Evidence in the show was that the Cardassians had forced labor camps because they didn't feel like paying workers market rate wages, not generally speaking because they were convicted of a crime.
That's just it, though - what evidence? We never heard of any other camp save Gallitep, and we never heard of Gallitep
producing anything besides suffering.
It was made pretty clear in the show that Bajorans were forced to work against their will, which is pretty much the definition of slavery.
No, it's the definition of forced labor. That may befall slaves or prisoners, or people who are both, POWs, whatever. And "Bajorans" above only applies to the people imprisoned at Gallitep -
we never heard of any others!
Maybe in some cases they were paid sustenance wages, which is irrelevant because they clearly did not have the option to refuse.
Kira's cover identity in "Necessary Evil" did have options, ones highly incompatible with traditional concepts of slavery.
The Cardassians invaded a country with a weaker military and then took whatever they wanted from the planet and dominated their entire culture. You can nitpick specific examples and argue the definition of slavery, but it doesn't change the fact of one culture dominating another culture against their will.
Oh, I have no desire to contradict the first sentence above. I'm just disgusted by wanton misuse of terms such as "slavery" or "rape" or "murder" in ways that randomly shift moral and legal responsibility.
About 'Wrongs Darker'. Again, quibbling about the definition of slavery.
Nope. Just saying that accusing the Cardassians of it is not even telling half the story - it's shifting blame from those in factual charge of the slavery.
Women were taken from their families and told 'If you become our willing sex slave your family will be delivered from the poverty that we inflicted on them'. There is no reasonable definition of consent that matches this.
Actually, most of the world's marriages work that way here on Earth today. Except for the "we inflicted" part, which can be argued case by case, but certainly the haves enslaving the have-nots this way
can be given partial responsibility for "inflicting". Otherwise, they wouldn't have!
Consent in general is fiction - people work for wages because they would suffer and die without those wages, seek company because they would suffer and die alone, etc. Legal and moral systems are built on the quantitative degrees found in consent or lack thereof, and no system assumes or requires consent in its abstract pure form, that devoid of factual coercion. Basing absolute statements on the absolute abstraction simply makes for hollow accusations.
There's no suggestion in Duet that Gallitep was a prison camp, I don't know where you even come up with that. It was pretty clear in the script that the selection criteria for Gallitep was just that the Bajorans might be good at the job.
The episode featured no mention whatsoever on how people ended up there. All of Marriza's lies and exaggerations, all of his apologies and dubious testimonies regarded how people were treated
once they were already in. Ditto for Kira's one-liners.

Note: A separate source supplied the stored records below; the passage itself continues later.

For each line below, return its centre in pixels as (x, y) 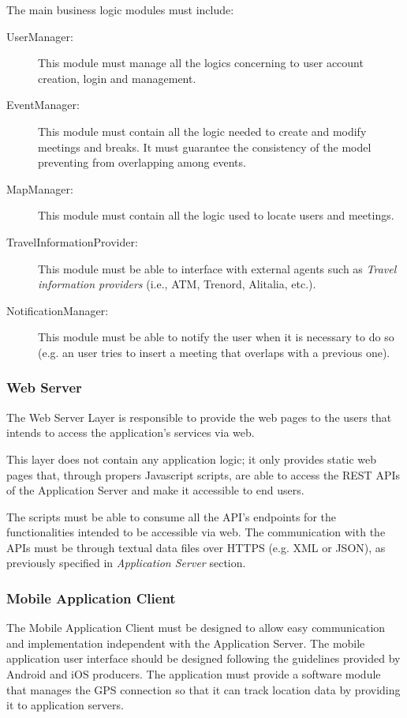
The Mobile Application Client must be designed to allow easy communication (196, 628)
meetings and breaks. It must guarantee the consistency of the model (205, 147)
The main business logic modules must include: (120, 9)
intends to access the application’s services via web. (131, 432)
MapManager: (40, 188)
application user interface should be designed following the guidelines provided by (203, 658)
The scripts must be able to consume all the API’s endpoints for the (171, 516)
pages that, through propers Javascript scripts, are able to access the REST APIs (203, 474)
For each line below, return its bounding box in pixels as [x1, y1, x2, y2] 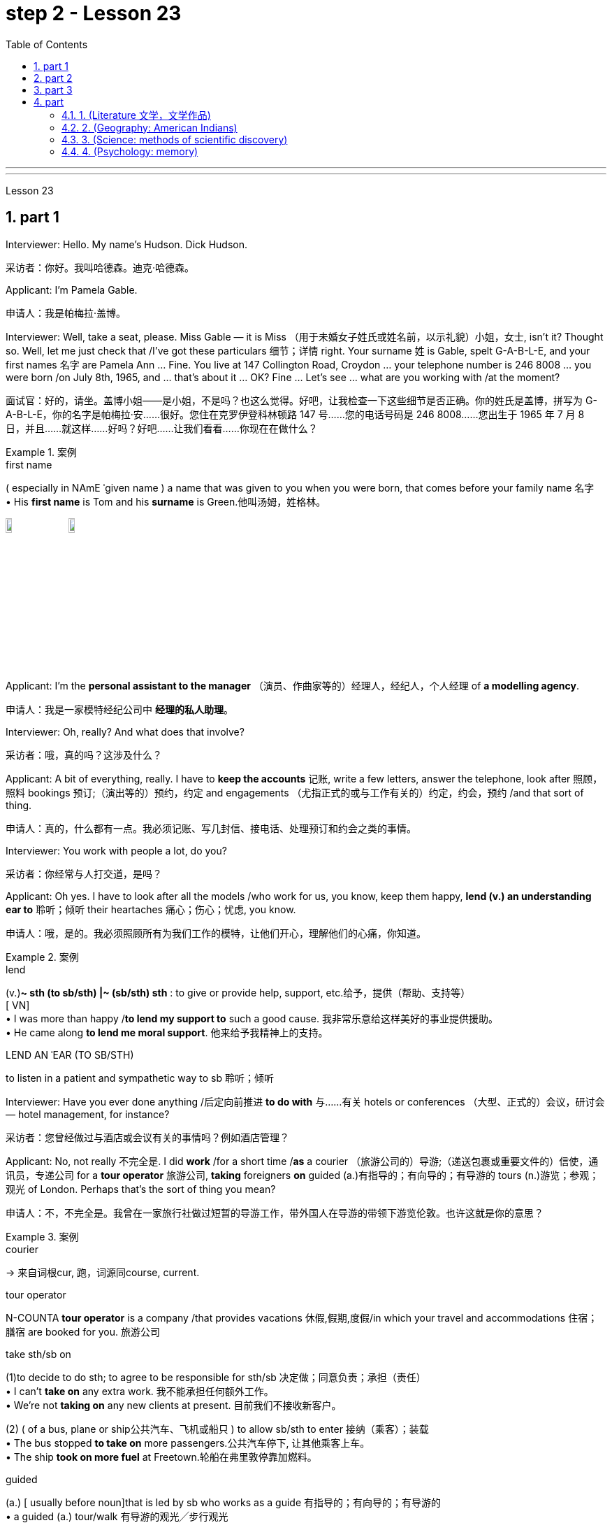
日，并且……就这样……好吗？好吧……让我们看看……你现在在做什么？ [6, 422, 318, 434]
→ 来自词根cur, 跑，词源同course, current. [6, 1266, 200, 1278]
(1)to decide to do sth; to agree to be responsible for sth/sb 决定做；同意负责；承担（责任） [6, 1371, 426, 1383]
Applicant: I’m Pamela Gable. [6, 283, 138, 296]
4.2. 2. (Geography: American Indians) [61, 121, 238, 134]
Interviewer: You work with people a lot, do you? [6, 844, 227, 857]
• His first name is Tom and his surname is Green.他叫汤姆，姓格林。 [6, 495, 326, 508]
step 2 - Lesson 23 [6, 1, 182, 25]
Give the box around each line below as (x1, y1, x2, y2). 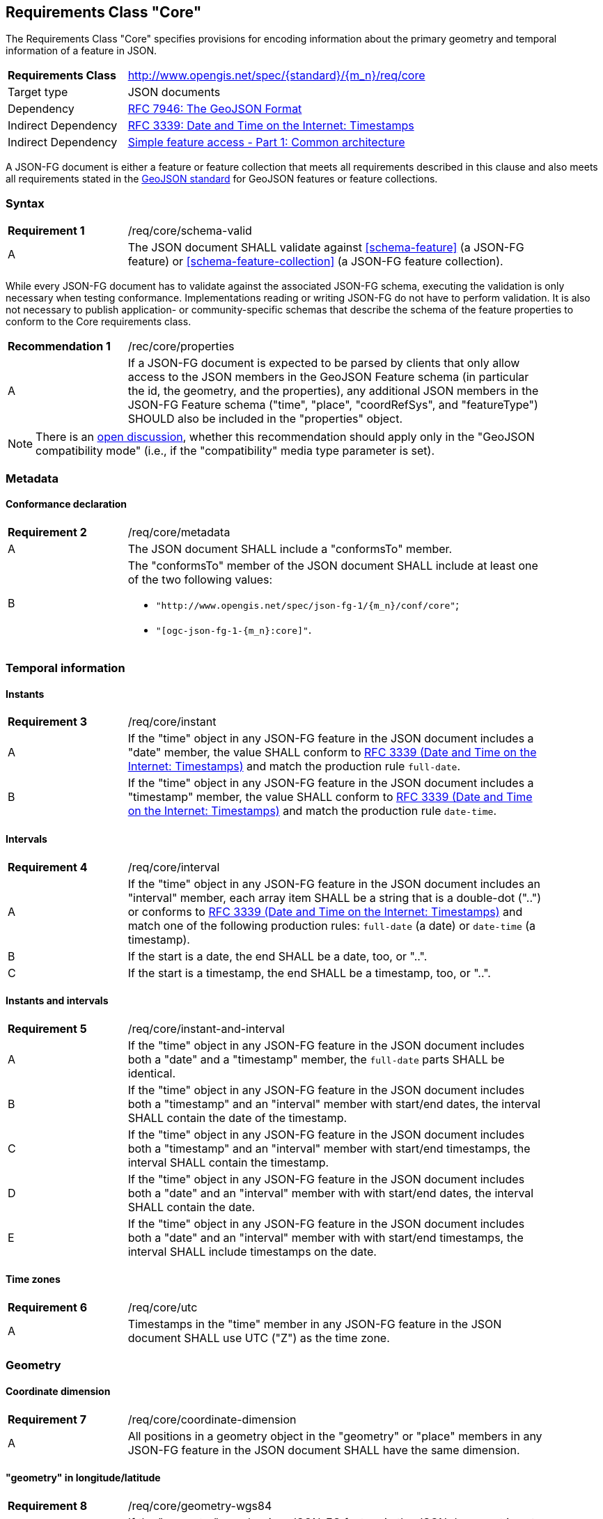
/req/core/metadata (127, 524, 230, 539)
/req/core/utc (127, 1300, 198, 1315)
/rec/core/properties (127, 339, 235, 354)
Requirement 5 (8, 1021, 87, 1036)
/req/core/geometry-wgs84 (127, 1498, 272, 1513)
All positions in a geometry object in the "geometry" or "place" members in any (127, 1428, 542, 1443)
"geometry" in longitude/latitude (6, 1472, 161, 1484)
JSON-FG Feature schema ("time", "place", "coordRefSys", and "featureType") (127, 398, 538, 412)
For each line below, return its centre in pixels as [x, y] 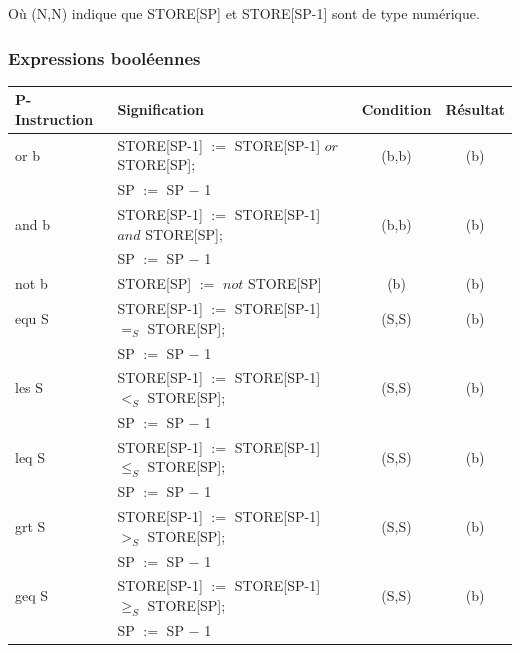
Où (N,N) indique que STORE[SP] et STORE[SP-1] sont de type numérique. [244, 13]
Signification [160, 109]
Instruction [54, 118]
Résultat [475, 109]
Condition [396, 109]
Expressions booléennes [104, 57]
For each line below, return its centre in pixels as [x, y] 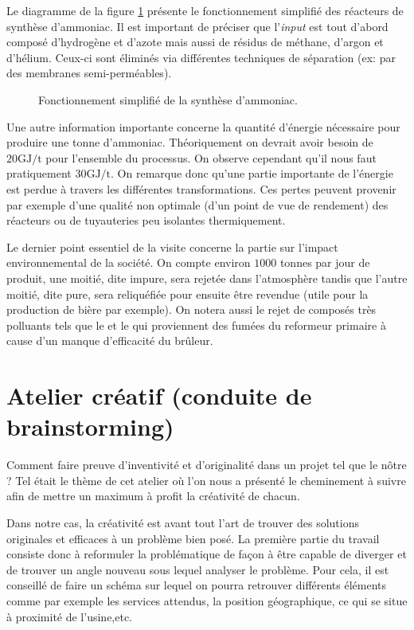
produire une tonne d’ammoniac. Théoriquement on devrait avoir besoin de [190, 142]
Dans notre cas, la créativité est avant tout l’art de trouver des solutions [183, 522]
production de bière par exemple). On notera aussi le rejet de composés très [191, 309]
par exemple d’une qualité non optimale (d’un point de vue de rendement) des [197, 204]
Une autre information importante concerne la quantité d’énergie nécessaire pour [203, 126]
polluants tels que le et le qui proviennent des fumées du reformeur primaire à [196, 325]
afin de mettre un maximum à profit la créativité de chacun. [153, 496]
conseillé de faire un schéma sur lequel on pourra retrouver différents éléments [197, 585]
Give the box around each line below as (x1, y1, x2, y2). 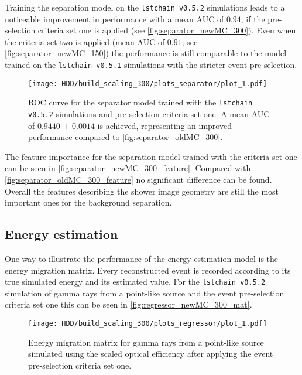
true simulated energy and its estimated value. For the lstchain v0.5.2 (5, 275, 266, 288)
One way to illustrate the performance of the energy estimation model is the (5, 253, 279, 265)
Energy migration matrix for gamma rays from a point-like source (28, 336, 264, 348)
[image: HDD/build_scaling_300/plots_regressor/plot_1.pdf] (28, 319, 267, 328)
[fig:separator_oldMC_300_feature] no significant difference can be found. (5, 173, 272, 186)
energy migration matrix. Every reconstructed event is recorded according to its (5, 264, 291, 276)
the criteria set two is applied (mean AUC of (5, 35, 165, 47)
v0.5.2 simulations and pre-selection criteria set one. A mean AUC (28, 108, 270, 120)
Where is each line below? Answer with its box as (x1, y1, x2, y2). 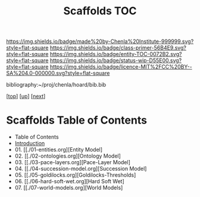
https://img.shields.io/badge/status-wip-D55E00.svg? (49, 57, 182, 64)
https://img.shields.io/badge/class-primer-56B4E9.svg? (49, 44, 186, 51)
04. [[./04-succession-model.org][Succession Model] (14, 165, 147, 173)
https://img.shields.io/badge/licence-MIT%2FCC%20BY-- (49, 63, 192, 70)
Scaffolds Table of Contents (6, 113, 148, 127)
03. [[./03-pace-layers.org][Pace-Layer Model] (14, 159, 131, 166)
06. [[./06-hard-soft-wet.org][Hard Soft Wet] (14, 178, 125, 185)
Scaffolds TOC (63, 4, 137, 18)
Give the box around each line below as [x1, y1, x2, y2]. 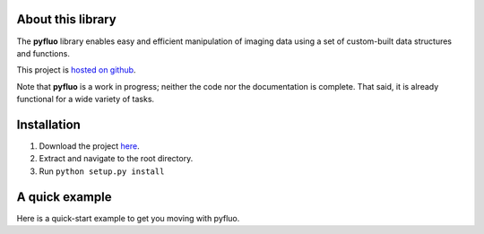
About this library [16, 12, 117, 27]
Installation [16, 117, 81, 132]
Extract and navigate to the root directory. [39, 153, 194, 164]
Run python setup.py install [39, 166, 165, 177]
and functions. [16, 48, 71, 58]
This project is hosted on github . [16, 65, 136, 75]
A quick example [16, 189, 112, 204]
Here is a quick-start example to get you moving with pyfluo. [16, 212, 240, 223]

It's just that there only was one Gallitep, and it produced nothing we know of besides corpses. The only quotas "Gul Darhe'el" was supposed to meet were his own ones for orderliness and suffering.
Coercion is a form of aggression, and resistance against this is clear cut self defense.
Which is why gunning down cops is such an accepted practice.
The Bajoran resistance is no more evil than the French resistance during the Nazi occupation
Which isn't saying much, considering how much evil the French did to the French under that particular banner.
or the founding fathers resistance against the British
Same caveat.
To defend the Cardassians requires the justification of 'Might makes right', which is ridiculous.
Nope. To defend the Cardassians against fictitious charges basically only takes moral courage. A Nazi murderer may be headed for the gallows, but that doesn't mean an additional and baseless charge of enslaving his housemaid should be dumped on him (and buried with him, leaving the actual injustice utterly unaddressed).